Bad Sex vs. No Sex: The Rhetoric of Heteronormative Temporality in Utah’s Abstinence-Based Education
by Nina Feng | Xchanges 16.1, Spring 2021
Contents
History of Abstinence Education in the United States and Utah’s Sex Education
Methods of Queer Linguistics and CDA: The Construction of Heteronormative Temporality
The Introductory PowerPoint: Heteronormative Parameters of Utah’s Sex Education Material
Junior High (JH) and High School (HS) Resource Guides: Heteronormativity vs. “Bad Sex”
Junior High (JH) and High School (HS) Resource Guides: Heteronormativity vs. “Bad Sex”
As discussed previously, repetition and collocation are the lexical tools I use to prove coherence of the two motifs of 1) heteronormative temporality and 2) the negative depiction of sex throughout the junior high and high school resource guides. The first motif that becomes apparent is heteronormative temporality. Each resource guide begins with:
“A resource guide for parents and teachers on teaching human sexuality:
- To prepare students for lives as responsible adults and for their potential role as parents.
- To enhance the ability of students to be productive, effective, communicating members of their present and future families.
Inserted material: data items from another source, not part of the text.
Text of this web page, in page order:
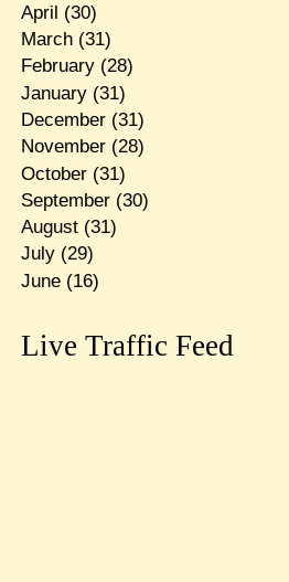
April (30)
March(31)
February(28)
January(31)
December(31)
November(28)
October(31)
September(30)
August(31)
July(29)
June(16)
Live Traffic Feed

- To foster the knowledge, values, attitudes, and skills that build and nurture healthy relationships’ (USOE JH 1, emphasis added)
Not only are the parameters established for heteronormativity in the presentation, but the materials immediately define the same scope for the resource guides. The words I bolded in the excerpt highlight the beginning of a heteronormative temporal motif with implications of the future, such as “prepare” and “potential.” Paired with these markers of future time are heteronormative lexical items such as “family,” “responsible adults” and “healthy relationships.” Since teachers are restricted from advocating for "homosexuality," we understand these to be heterosexual families and heterosexual relationships.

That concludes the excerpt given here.